The most important organisms in biological, wastewater treatment plants are the bacteria—eubacteria and archaebacteria. Recognition of the distinction between these two groups of organisms or domains (Bacteria and Archaea) is relatively recent, and it is common for species of both groups to be referred to as bacteria. Bacteria enter wastewater treatment plants through fecal waste and I/I as soil and water organisms.
The archaebacteria consist of the halophiles, thermacidophiles, and methanogens. Only the methanogens or methane-forming bacteria are of importance in waste-water treatment plants. Methane-forming bacteria stabilize wastes through their conversion to methane (CH4).
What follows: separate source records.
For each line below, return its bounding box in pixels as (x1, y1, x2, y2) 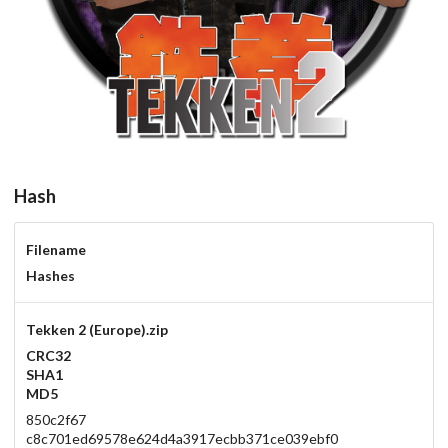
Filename (25, 241, 86, 259)
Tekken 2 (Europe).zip (25, 321, 168, 339)
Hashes (25, 267, 75, 285)
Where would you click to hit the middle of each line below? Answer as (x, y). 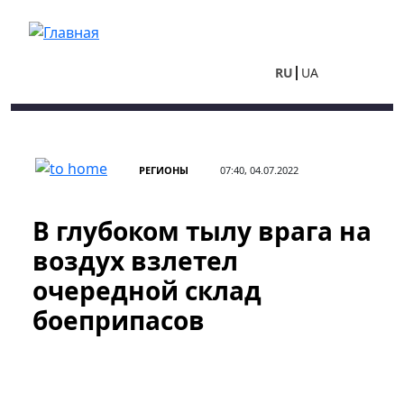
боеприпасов (119, 320)
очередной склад (147, 290)
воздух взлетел (135, 261)
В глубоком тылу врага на (202, 231)
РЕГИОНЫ (164, 170)
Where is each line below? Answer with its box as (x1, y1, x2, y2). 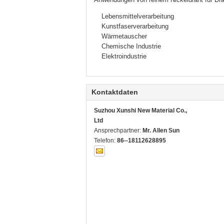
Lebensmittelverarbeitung (101, 12, 174, 20)
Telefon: (94, 137, 117, 144)
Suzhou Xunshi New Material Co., (94, 107, 187, 114)
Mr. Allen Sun (142, 127, 179, 134)
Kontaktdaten (91, 88, 138, 96)
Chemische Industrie (101, 42, 161, 50)
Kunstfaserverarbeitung (101, 22, 168, 30)
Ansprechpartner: (94, 127, 142, 134)
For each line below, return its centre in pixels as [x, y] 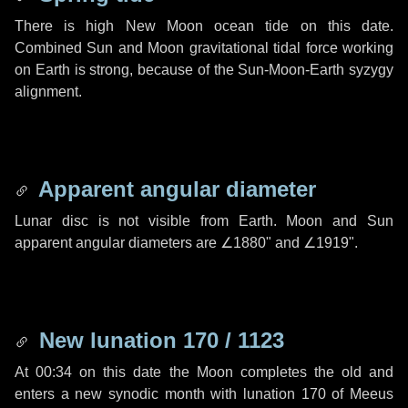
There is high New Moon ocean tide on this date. [204, 26]
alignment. [48, 92]
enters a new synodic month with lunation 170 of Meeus [204, 394]
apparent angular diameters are [117, 243]
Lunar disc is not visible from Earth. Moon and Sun [204, 221]
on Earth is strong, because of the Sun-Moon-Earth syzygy [204, 70]
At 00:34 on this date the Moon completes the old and [204, 372]
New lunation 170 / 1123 [158, 340]

Halophiles (salt-loving) or halophilic bacteria are found in saltwater where the salt concentration (3.5%) is optimum for their growth.These marine organisms need an elevated sodium ion (Na+) concentration in their environment in order to maintain the integrity of their cell wall and an elevated potassium ion (K+) concentration in their cells for proper enzymatic activity. Halophilic bacteria along with cyanobacteria and photosynthetic bacteria produce gas vacuoles. These vacuoles are used to regulate cell buoyancy; that is, they are a cellular floatation device.
Thermacidophiles (high-temperature-loving and low-pH-loving) or thermaci-dophilic bacteria perform no role in wastewater treatment plants. These organisms live in hot acidic environments such as volcanic vents on the ocean floor.